Monday, May 27, 2013

Nick Stefanos Goes Down to the River






















Reviewed by James L. Thane
Four out of five stars




First published in 1995, this is the third and final installment of George Pelecanos's series featuring Nick Stefanos. In the opening book,A Firing Offense, Nick left his job at Nutty Nathan's electronics store and got his license as a P.I. But as this book opens, Nick, who has a major drinking problem, is supporting himself by tending bar at The Spot, a somewhat less-than-genteel establishment. Being a P.I. is still something of a sideline for Nick.
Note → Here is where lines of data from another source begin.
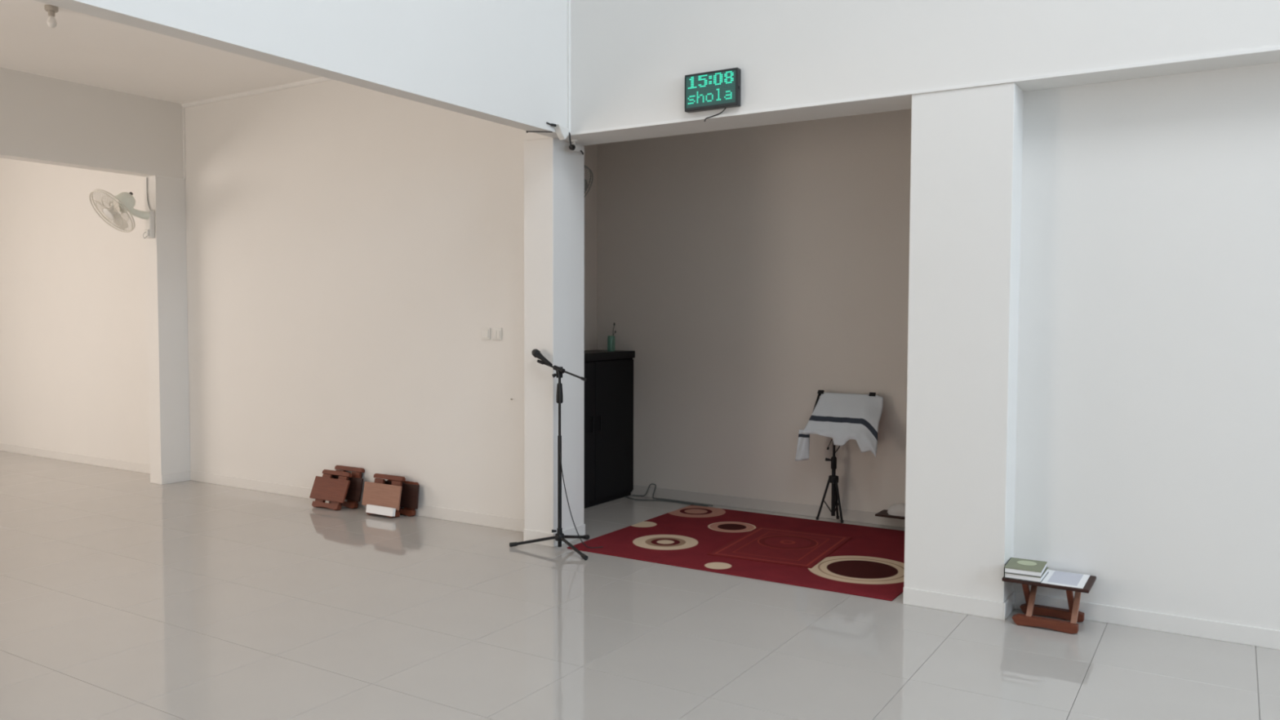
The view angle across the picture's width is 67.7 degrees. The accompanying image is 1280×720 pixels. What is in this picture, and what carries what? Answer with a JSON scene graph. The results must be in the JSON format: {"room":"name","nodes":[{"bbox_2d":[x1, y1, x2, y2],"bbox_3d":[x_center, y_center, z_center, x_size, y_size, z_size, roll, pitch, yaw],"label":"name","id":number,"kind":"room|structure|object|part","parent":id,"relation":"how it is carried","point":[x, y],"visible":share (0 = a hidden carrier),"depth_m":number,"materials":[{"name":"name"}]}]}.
{"room":"mosque","nodes":[
{"label":"mosque","id":0,"kind":"room"},
{"bbox_2d":[0,67,190,484],"bbox_3d":[-7.257,-0.364,3.365,0.170,3.307,12.050,2,3,32],"label":"wall","id":1,"kind":"structure","parent":0,"point":[46,120],"depth_m":8.17,"materials":[{"name":"paint"}]},
{"bbox_2d":[88,177,155,239],"bbox_3d":[-4.316,-1.294,7.983,0.418,0.534,0.490,2,3,32],"label":"wall fan","id":2,"kind":"object","parent":1,"relation":"attached to","point":[123,202],"visible":1,"depth_m":7.95,"materials":[{"name":"white plastic"}]},
{"bbox_3d":[-4.299,-1.267,7.827,0.155,0.102,0.037,2,3,41],"label":"blade","id":3,"kind":"part","parent":2,"relation":"part of","materials":[{"name":"white plastic"}]},
{"bbox_3d":[-4.343,-1.160,7.977,0.112,0.136,0.082,-1,3,-25],"label":"blade","id":4,"kind":"part","parent":2,"relation":"part of","materials":[{"name":"white plastic"}]},
{"bbox_3d":[-4.254,-1.249,8.084,0.066,0.105,0.182,2,3,32],"label":"arm","id":5,"kind":"part","parent":2,"relation":"part of","materials":[{"name":"grey plastic"}]},
{"bbox_3d":[-4.198,-1.164,8.178,0.070,0.240,0.045,2,3,32],"label":"wall plate","id":6,"kind":"part","parent":2,"relation":"part of","materials":[{"name":"white plastic"}]},
{"bbox_2d":[156,175,184,180],"bbox_3d":[-4.063,-1.578,8.265,0.005,0.012,0.248,2,3,32],"label":"trim","id":7,"kind":"structure","parent":1,"relation":"attached to","point":[157,175],"depth_m":8.26,"materials":[{"name":"white paint"}]},
{"bbox_2d":[161,471,190,484],"bbox_3d":[-4.073,1.032,8.378,0.009,0.085,0.265,2,3,32],"label":"baseboard","id":8,"kind":"structure","parent":1,"relation":"attached to","point":[180,476],"depth_m":8.37,"materials":[{"name":"tile"}]},
{"bbox_2d":[182,107,186,178],"bbox_3d":[-3.991,-1.896,8.360,0.010,0.616,0.011,2,3,32],"label":"trim","id":9,"kind":"structure","parent":1,"relation":"attached to","point":[184,124],"depth_m":8.36,"materials":[{"name":"white paint"}]},
{"bbox_2d":[0,0,320,103],"bbox_3d":[-5.416,-2.023,2.261,4.373,0.120,12.250,2,3,32],"label":"ceiling","id":10,"kind":"structure","parent":0,"point":[82,48],"depth_m":6.88,"materials":[{"name":"paint"}]},
{"bbox_2d":[44,4,58,28],"bbox_3d":[-3.518,-2.049,5.705,0.072,0.127,0.072,2,3,32],"label":"ceiling lamp","id":11,"kind":"object","parent":10,"relation":"attached to","point":[51,22],"visible":0.97,"depth_m":5.69,"materials":[{"name":"white plastic"}]},
{"bbox_2d":[48,10,55,17],"bbox_3d":[-3.517,-2.069,5.704,0.037,0.031,0.037,2,3,32],"label":"socket","id":12,"kind":"object","parent":11,"relation":"attached to","point":[51,13],"depth_m":5.69,"materials":[{"name":"white plastic"}]},
{"bbox_3d":[-3.518,-2.020,5.707,0.053,0.068,0.053,2,3,32],"label":"bulb","id":13,"kind":"part","parent":11,"relation":"part of","materials":[{"name":"white glass"}]},
{"bbox_2d":[0,80,524,519],"bbox_3d":[-3.977,-0.587,8.533,8.200,3.307,0.200,2,3,32],"label":"wall","id":14,"kind":"structure","parent":0,"point":[350,248],"depth_m":7.60,"materials":[{"name":"paint"}]},
{"bbox_2d":[0,442,150,473],"bbox_3d":[-5.832,0.969,9.635,3.969,0.085,0.009,2,3,32],"label":"baseboard","id":15,"kind":"structure","parent":14,"relation":"attached to","point":[94,460],"depth_m":9.47,"materials":[{"name":"tile"}]},
{"bbox_2d":[181,76,333,107],"bbox_3d":[-2.219,-2.163,7.233,4.195,0.030,0.026,2,3,32],"label":"trim","id":16,"kind":"structure","parent":14,"relation":"attached to","point":[321,79],"depth_m":7.79,"materials":[{"name":"white paint"}]},
{"bbox_2d":[190,470,524,532],"bbox_3d":[-2.320,1.080,7.447,3.970,0.085,0.009,2,3,32],"label":"baseboard","id":17,"kind":"structure","parent":14,"relation":"attached to","point":[455,515],"depth_m":7.02,"materials":[{"name":"tile"}]},
{"bbox_2d":[480,327,490,339],"bbox_3d":[-1.071,-0.183,6.610,0.082,0.082,0.014,2,3,32],"label":"light switch","id":18,"kind":"object","parent":14,"relation":"attached to","point":[485,331],"visible":1,"depth_m":6.60,"materials":[{"name":"white plastic"}]},
{"bbox_2d":[492,328,502,339],"bbox_3d":[-0.983,-0.180,6.555,0.082,0.082,0.014,2,3,32],"label":"light switch","id":19,"kind":"object","parent":14,"relation":"attached to","point":[496,332],"visible":1,"depth_m":6.55,"materials":[{"name":"white plastic"}]},
{"bbox_2d":[34,0,566,137],"bbox_3d":[-3.618,-2.978,0.847,0.122,3.616,11.825,2,3,32],"label":"wall","id":20,"kind":"structure","parent":0,"point":[504,62],"depth_m":4.76,"materials":[{"name":"paint"}]},
{"bbox_2d":[526,130,552,133],"bbox_3d":[-0.608,-1.376,5.758,0.159,0.013,0.011,0,3,-1],"label":"cable","id":21,"kind":"object","parent":20,"relation":"attached to","point":[526,131],"visible":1,"depth_m":5.76,"materials":[{"name":"black plastic"}]},
{"bbox_2d":[546,122,573,147],"bbox_3d":[-0.465,-1.378,5.854,0.068,0.105,0.331,1,3,24],"label":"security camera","id":22,"kind":"object","parent":20,"relation":"attached to","point":[562,132],"visible":1,"depth_m":5.79,"materials":[{"name":"white plastic"}]},
{"bbox_2d":[523,129,584,533],"bbox_3d":[-0.557,-0.471,6.220,0.236,3.307,0.340,2,3,32],"label":"wall column","id":23,"kind":"structure","parent":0,"point":[554,173],"depth_m":6.11,"materials":[{"name":"paint"}]},
{"bbox_2d":[523,524,585,546],"bbox_3d":[-0.561,1.139,6.287,0.245,0.085,0.349,2,3,32],"label":"baseboard","id":24,"kind":"structure","parent":23,"relation":"attached to","point":[528,535],"depth_m":6.17,"materials":[{"name":"tile"}]},
{"bbox_2d":[583,144,597,350],"bbox_3d":[-0.738,-0.352,7.523,0.150,2.950,1.500,2,3,32],"label":"wall","id":25,"kind":"structure","parent":0,"point":[590,151],"depth_m":7.89,"materials":[{"name":"paint"}]},
{"bbox_2d":[584,164,593,196],"bbox_3d":[-0.601,-1.321,7.089,0.490,0.534,0.418,2,3,32],"label":"wall fan","id":26,"kind":"object","parent":25,"relation":"attached to","point":[586,184],"visible":0.09,"depth_m":7.12,"materials":[{"name":"grey plastic"}]},
{"bbox_2d":[0,450,1279,719],"bbox_3d":[-1.781,1.492,1.000,20.400,0.150,14.100,2,3,32],"label":"floor","id":27,"kind":"structure","parent":0,"point":[124,595],"depth_m":4.40,"materials":[{"name":"tile"}]},
{"bbox_2d":[309,469,351,510],"bbox_3d":[-2.360,0.996,7.302,0.376,0.285,0.153,2,3,32],"label":"folding table","id":28,"kind":"object","parent":27,"relation":"on","point":[325,487],"visible":1,"depth_m":7.28,"materials":[{"name":"red wood"}]},
{"bbox_3d":[-2.437,0.995,7.348,0.090,0.233,0.020,2,-19,32],"label":"leg","id":29,"kind":"part","parent":28,"relation":"part of","materials":[{"name":"red wood"}]},
{"bbox_3d":[-2.387,1.113,7.264,0.284,0.045,0.040,2,-19,32],"label":"foot rail","id":30,"kind":"part","parent":28,"relation":"part of","materials":[{"name":"red wood"}]},
{"bbox_3d":[-2.330,0.873,7.343,0.300,0.033,0.034,2,-19,32],"label":"foot rail","id":31,"kind":"part","parent":28,"relation":"part of","materials":[{"name":"red wood"}]},
{"bbox_3d":[-2.284,1.000,7.253,0.090,0.233,0.020,2,-19,32],"label":"leg","id":32,"kind":"part","parent":28,"relation":"part of","materials":[{"name":"red wood"}]},
{"bbox_2d":[328,465,364,508],"bbox_3d":[-2.261,0.978,7.346,0.376,0.310,0.109,2,3,32],"label":"folding table","id":33,"kind":"object","parent":27,"relation":"on","point":[354,491],"visible":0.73,"depth_m":7.28,"materials":[{"name":"brown wood"}]},
{"bbox_3d":[-2.277,1.108,7.326,0.284,0.045,0.040,2,-9,32],"label":"foot rail","id":34,"kind":"part","parent":33,"relation":"part of","materials":[{"name":"red wood"}]},
{"bbox_3d":[-2.242,0.841,7.370,0.300,0.033,0.034,2,-9,32],"label":"foot rail","id":35,"kind":"part","parent":33,"relation":"part of","materials":[{"name":"red wood"}]},
{"bbox_3d":[-2.185,0.982,7.298,0.090,0.247,0.020,2,-9,32],"label":"leg","id":36,"kind":"part","parent":33,"relation":"part of","materials":[{"name":"red wood"}]},
{"bbox_2d":[361,473,405,517],"bbox_3d":[-1.879,1.002,7.034,0.376,0.301,0.127,2,3,32],"label":"folding table","id":37,"kind":"object","parent":27,"relation":"on","point":[378,493],"visible":0.78,"depth_m":7.00,"materials":[{"name":"brown wood"}]},
{"bbox_3d":[-1.948,1.001,7.093,0.090,0.237,0.020,2,-7,32],"label":"leg","id":38,"kind":"part","parent":37,"relation":"part of","materials":[{"name":"red wood"}]},
{"bbox_2d":[365,504,395,516],"bbox_3d":[-1.889,1.096,6.951,0.274,0.062,0.036,2,3,32],"label":"book","id":39,"kind":"object","parent":37,"relation":"on","point":[371,508],"visible":1,"depth_m":6.93,"materials":[{"name":"white paper"}]},
{"bbox_3d":[-1.892,1.125,7.018,0.284,0.045,0.070,2,-7,32],"label":"foot rail","id":40,"kind":"part","parent":37,"relation":"part of","materials":[{"name":"red wood"}]},
{"bbox_3d":[-1.855,0.868,7.066,0.300,0.033,0.034,2,-7,32],"label":"foot rail","id":41,"kind":"part","parent":37,"relation":"part of","materials":[{"name":"red wood"}]},
{"bbox_3d":[-1.795,1.005,6.998,0.090,0.237,0.020,2,-7,32],"label":"leg","id":42,"kind":"part","parent":37,"relation":"part of","materials":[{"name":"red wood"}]},
{"bbox_3d":[-1.781,1.003,7.013,0.068,0.215,0.018,2,-7,32],"label":"leg","id":43,"kind":"part","parent":37,"relation":"part of","materials":[{"name":"brown wood"}]},
{"bbox_2d":[384,479,419,516],"bbox_3d":[-1.767,1.019,7.062,0.376,0.251,0.072,2,3,32],"label":"folding table","id":44,"kind":"object","parent":27,"relation":"on","point":[410,495],"visible":0.56,"depth_m":6.99,"materials":[{"name":"brown wood"}]},
{"bbox_3d":[-1.758,0.911,7.072,0.300,0.033,0.034,2,-3,32],"label":"foot rail","id":45,"kind":"part","parent":44,"relation":"part of","materials":[{"name":"red wood"}]},
{"bbox_3d":[-1.775,1.121,7.055,0.284,0.045,0.040,2,-3,32],"label":"foot rail","id":46,"kind":"part","parent":44,"relation":"part of","materials":[{"name":"red wood"}]},
{"bbox_2d":[509,359,589,559],"bbox_3d":[-0.458,0.593,6.063,0.610,1.194,0.473,2,3,32],"label":"microphone stand","id":47,"kind":"object","parent":27,"relation":"on","point":[559,536],"visible":1,"depth_m":5.98,"materials":[{"name":"black metal"}]},
{"bbox_3d":[-0.661,1.143,6.037,0.279,0.077,0.018,1,3,10],"label":"leg","id":48,"kind":"part","parent":47,"relation":"part of","materials":[{"name":"black metal"}]},
{"bbox_2d":[531,349,552,366],"bbox_3d":[-0.616,-0.014,6.007,0.156,0.110,0.052,2,3,32],"label":"microphone","id":49,"kind":"object","parent":47,"relation":"attached to","point":[535,353],"visible":1,"depth_m":6.00,"materials":[{"name":"black metal"}]},
{"bbox_2d":[531,349,540,357],"bbox_3d":[-0.658,-0.042,6.033,0.055,0.056,0.052,2,3,32],"label":"grille","id":50,"kind":"object","parent":49,"relation":"attached to","point":[535,353],"depth_m":6.01,"materials":[{"name":"black metal"}]},
{"bbox_3d":[-0.601,-0.003,5.998,0.121,0.089,0.039,2,3,32],"label":"handle","id":51,"kind":"part","parent":49,"relation":"part of","materials":[{"name":"black metal"}]},
{"bbox_3d":[-0.417,1.151,5.880,0.018,0.077,0.279,-2,3,-34],"label":"leg","id":52,"kind":"part","parent":47,"relation":"part of","materials":[{"name":"black metal"}]},
{"bbox_3d":[-0.427,1.139,6.146,0.018,0.077,0.279,2,3,30],"label":"leg","id":53,"kind":"part","parent":47,"relation":"part of","materials":[{"name":"black metal"}]},
{"bbox_2d":[551,364,603,548],"bbox_3d":[-0.394,0.610,5.976,0.327,1.156,0.057,0,3,-1],"label":"microphone cable","id":54,"kind":"object","parent":47,"relation":"attached to","point":[551,365],"visible":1,"depth_m":5.96,"materials":[{"name":"black rubber"}]},
{"bbox_2d":[583,350,635,508],"bbox_3d":[-0.493,0.534,7.440,0.385,1.188,1.132,2,3,32],"label":"base cabinet","id":55,"kind":"object","parent":27,"relation":"on","point":[609,384],"visible":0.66,"depth_m":7.51,"materials":[{"name":"black laminate"}]},
{"bbox_3d":[-0.497,0.561,7.118,0.012,1.073,0.550,2,3,32],"label":"door","id":56,"kind":"part","parent":55,"relation":"part of","materials":[{"name":"black laminate"}]},
{"bbox_3d":[-0.365,0.495,7.298,0.018,0.130,0.010,2,3,32],"label":"handle","id":57,"kind":"part","parent":55,"relation":"part of","materials":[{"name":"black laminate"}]},
{"bbox_3d":[-0.308,0.491,7.388,0.018,0.130,0.010,2,3,32],"label":"handle","id":58,"kind":"part","parent":55,"relation":"part of","materials":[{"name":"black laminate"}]},
{"bbox_2d":[607,322,616,351],"bbox_3d":[-0.230,-0.184,7.615,0.062,0.233,0.062,2,3,32],"label":"vase","id":59,"kind":"object","parent":55,"relation":"on","point":[611,339],"visible":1,"depth_m":7.59,"materials":[{"name":"green glass"}]},
{"bbox_3d":[-0.230,-0.131,7.617,0.062,0.126,0.062,2,3,32],"label":"glass","id":60,"kind":"part","parent":59,"relation":"part of","materials":[{"name":"green glass"}]},
{"bbox_3d":[-0.203,0.541,7.589,0.012,1.073,0.549,2,3,32],"label":"door","id":61,"kind":"part","parent":55,"relation":"part of","materials":[{"name":"black laminate"}]},
{"bbox_2d":[625,496,708,506],"bbox_3d":[0.201,1.121,7.561,0.751,0.008,0.067,2,3,27],"label":"cable","id":62,"kind":"object","parent":27,"relation":"on","point":[625,496],"visible":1,"depth_m":7.58,"materials":[{"name":"black plastic"}]},
{"bbox_2d":[631,483,713,506],"bbox_3d":[0.254,1.065,7.614,0.762,0.117,0.041,2,3,35],"label":"cable","id":63,"kind":"object","parent":27,"relation":"on","point":[651,483],"visible":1,"depth_m":7.66,"materials":[{"name":"grey plastic"}]},
{"bbox_2d":[566,505,904,600],"bbox_3d":[0.850,1.187,6.176,2.082,0.008,1.627,2,3,32],"label":"rug","id":64,"kind":"object","parent":27,"relation":"on","point":[871,563],"visible":0.76,"depth_m":6.00,"materials":[{"name":"red carpet"}]},
{"bbox_2d":[706,526,852,568],"bbox_3d":[0.910,1.185,6.090,0.660,0.004,0.880,2,3,28],"label":"mat","id":65,"kind":"object","parent":64,"relation":"on","point":[764,544],"visible":1,"depth_m":6.05,"materials":[{"name":"red fabric"}]},
{"bbox_2d":[812,390,875,523],"bbox_3d":[1.430,0.690,6.739,0.430,0.934,0.269,2,3,32],"label":"music stand","id":66,"kind":"object","parent":64,"relation":"on","point":[833,478],"visible":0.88,"depth_m":6.80,"materials":[{"name":"black metal"}]},
{"bbox_3d":[1.318,0.994,6.850,0.106,0.313,0.017,1,3,26],"label":"leg","id":67,"kind":"part","parent":66,"relation":"part of","materials":[{"name":"black metal"}]},
{"bbox_3d":[1.414,0.993,6.870,0.017,0.312,0.084,2,3,32],"label":"leg","id":68,"kind":"part","parent":66,"relation":"part of","materials":[{"name":"black metal"}]},
{"bbox_2d":[795,392,883,461],"bbox_3d":[1.395,0.484,6.689,0.603,0.484,0.240,2,3,32],"label":"cloth","id":69,"kind":"object","parent":66,"relation":"hanging from","point":[842,417],"visible":1,"depth_m":6.65,"materials":[{"name":"fabric"}]},
{"bbox_3d":[1.409,0.994,6.759,0.083,0.304,0.060,2,3,32],"label":"leg","id":70,"kind":"part","parent":66,"relation":"part of","materials":[{"name":"black metal"}]},
{"bbox_2d":[875,509,905,519],"bbox_3d":[1.853,1.121,6.550,0.430,0.112,0.193,2,3,32],"label":"table","id":71,"kind":"object","parent":27,"relation":"on","point":[884,513],"visible":0.06,"depth_m":6.55,"materials":[{"name":"brown wood"}]},
{"bbox_2d":[887,503,905,516],"bbox_3d":[1.822,1.025,6.562,0.260,0.078,0.142,2,3,32],"label":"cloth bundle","id":72,"kind":"object","parent":71,"relation":"on","point":[898,509],"visible":0.59,"depth_m":6.54,"materials":[{"name":"white fabric"}]},
{"bbox_2d":[1001,575,1096,634],"bbox_3d":[1.971,1.155,4.601,0.380,0.221,0.281,2,3,32],"label":"table","id":73,"kind":"object","parent":27,"relation":"on","point":[1029,608],"visible":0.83,"depth_m":4.54,"materials":[{"name":"brown wood"}]},
{"bbox_3d":[1.890,1.138,4.659,0.025,0.158,0.188,2,3,32],"label":"leg","id":74,"kind":"part","parent":73,"relation":"part of","materials":[{"name":"red wood"}]},
{"bbox_3d":[1.909,1.139,4.636,0.025,0.158,0.215,2,3,32],"label":"leg","id":75,"kind":"part","parent":73,"relation":"part of","materials":[{"name":"brown wood"}]},
{"bbox_3d":[1.914,1.247,4.514,0.289,0.046,0.043,2,3,32],"label":"foot rail","id":76,"kind":"part","parent":73,"relation":"part of","materials":[{"name":"red wood"}]},
{"bbox_2d":[1008,569,1089,588],"bbox_3d":[1.963,1.043,4.600,0.346,0.003,0.266,2,3,32],"label":"paper sheet","id":77,"kind":"object","parent":73,"relation":"on","point":[1053,577],"visible":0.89,"depth_m":4.55,"materials":[{"name":"white paper"}]},
{"bbox_2d":[1004,567,1048,582],"bbox_3d":[1.871,1.028,4.619,0.166,0.026,0.216,2,3,32],"label":"book","id":78,"kind":"object","parent":77,"relation":"on","point":[1034,579],"visible":0.22,"depth_m":4.53,"materials":[{"name":"white paper"}]},
{"bbox_2d":[1004,557,1047,577],"bbox_3d":[1.866,1.001,4.616,0.166,0.026,0.216,2,3,30],"label":"book","id":79,"kind":"object","parent":78,"relation":"on","point":[1014,566],"visible":1,"depth_m":4.57,"materials":[{"name":"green paper"}]},
{"bbox_3d":[2.037,1.044,4.566,0.128,0.001,0.234,2,3,32],"label":"printed panel","id":80,"kind":"part","parent":77,"relation":"part of","materials":[{"name":"white paper"}]},
{"bbox_3d":[2.020,1.240,4.683,0.289,0.046,0.043,2,3,32],"label":"foot rail","id":81,"kind":"part","parent":73,"relation":"part of","materials":[{"name":"red wood"}]},
{"bbox_3d":[2.056,1.143,4.555,0.025,0.158,0.188,2,3,32],"label":"leg","id":82,"kind":"part","parent":73,"relation":"part of","materials":[{"name":"red wood"}]},
{"bbox_3d":[2.075,1.144,4.533,0.025,0.158,0.215,2,3,32],"label":"leg","id":83,"kind":"part","parent":73,"relation":"part of","materials":[{"name":"brown wood"}]},
{"bbox_2d":[597,108,911,512],"bbox_3d":[1.290,-0.324,7.055,3.787,2.950,0.150,2,3,32],"label":"wall","id":84,"kind":"structure","parent":0,"point":[748,273],"depth_m":7.20,"materials":[{"name":"paint"}]},
{"bbox_2d":[631,484,905,527],"bbox_3d":[1.179,1.108,7.092,3.637,0.085,0.009,2,3,32],"label":"baseboard","id":85,"kind":"structure","parent":84,"relation":"attached to","point":[860,516],"depth_m":7.23,"materials":[{"name":"tile"}]},
{"bbox_2d":[554,0,1279,603],"bbox_3d":[4.507,-1.758,3.038,11.658,6.200,0.400,2,3,32],"label":"wall","id":86,"kind":"structure","parent":0,"point":[631,60],"depth_m":4.74,"materials":[{"name":"paint"}]},
{"bbox_2d":[566,0,570,132],"bbox_3d":[-0.434,-3.204,5.815,0.016,3.596,0.016,2,3,32],"label":"trim","id":87,"kind":"structure","parent":86,"relation":"attached to","point":[568,2],"depth_m":5.87,"materials":[{"name":"white paint"}]},
{"bbox_2d":[568,139,583,154],"bbox_3d":[-0.392,-1.361,6.116,0.051,0.072,0.220,1,3,21],"label":"security camera","id":88,"kind":"object","parent":86,"relation":"attached to","point":[575,148],"visible":0.93,"depth_m":6.04,"materials":[{"name":"white plastic"}]},
{"bbox_2d":[684,67,741,121],"bbox_3d":[0.406,-1.477,5.346,0.337,0.269,0.049,2,3,32],"label":"clock","id":89,"kind":"object","parent":86,"relation":"attached to","point":[717,89],"visible":1,"depth_m":5.32,"materials":[{"name":"grey plastic"}]},
{"bbox_2d":[568,45,1279,135],"bbox_3d":[4.449,-1.242,2.856,11.536,0.017,0.008,2,3,32],"label":"beam","id":90,"kind":"structure","parent":86,"relation":"attached to","point":[1277,47],"depth_m":4.65,"materials":[{"name":"white paint"}]},
{"bbox_2d":[1013,62,1279,630],"bbox_3d":[5.723,0.081,2.494,8.920,2.584,0.180,2,3,32],"label":"wall","id":91,"kind":"structure","parent":0,"point":[1148,451],"depth_m":4.46,"materials":[{"name":"paint"}]},
{"bbox_2d":[902,586,1279,649],"bbox_3d":[5.402,1.330,2.504,9.409,0.085,0.234,2,3,32],"label":"baseboard","id":92,"kind":"structure","parent":91,"relation":"attached to","point":[1194,627],"depth_m":4.57,"materials":[{"name":"tile"}]}
]}
At this point, Nick is dating a woman probably better than he deserves and who is also developing a significant problem with booze herself. Needless to say, Stefanos is not the best influence in this regard. One night, Nick goes on a hellacious bender and winds up dead drunk, down by the Anacostia River. During the course of the night, a car pulls up near the spot where Nick has passed out. He awakens sufficiently to hear two men drag a third out of a car and shoot him. Nick can't raise his head high enough to see either the killers or their car, but he is alert enough to deduce from the sound of their voices that one of the killers is white, the other black.

The next morning, Nick finally awakens and stumbles down to the riverbank where he finds the body of the victim, a young black man. He makes an anonymous call to the cops, reporting the killing, and then beats feet.

The cops are convinced that it's a drug deal gone wrong or perhaps a gang killing and they don't appear to be putting a lot of effort into solving the case. But Nick knows that it's highly unlikely that a black man and a white man would be cooperating in either scenario. The killing has sobered him, at least temporarily, and he decides to investigate the crime himself.

Stephanos finds it significant that the victim's best friend is now missing and he teams up with a straight-arrow newbie P.I. named Jack LaDuke who has been hired by the missing boy's mother to find him. Together, Nick and LaDuke will be drawn into a seamy world of drugs, gay porn, violent crime and lots of other unpleasant activities as they attempt to find the missing boy and solve the killing.

As is usual in a novel by George Pelecanos, the major force in the book is the setting and atmosphere that he creates. The seedy underside of Washington, D.C., where virtually all of his books are set, comes alive and is vividly rendered. You can feel the poverty and despair, smell the cigarette smoke, and practically taste the liquor.

As always in a Pelecanos book, music plays a key role, and hardly a page goes by that does not find Stefanos listening to one musical group or another, a great many of whom no one else has ever heard of, and at times it can seem like Pelecanos is simply showing off in this regard, effectively pointing out to the reader that he is cooler and way more hip than the reader could possibly ever be.

But this is a small complaint about a very good book from a writer early in his career who would only grow more talented and produce even better books in the years to come. It should appeal to any reader of crime fiction who likes his or her action down and dirty and who understands that in real life, sometimes there are no happy endings.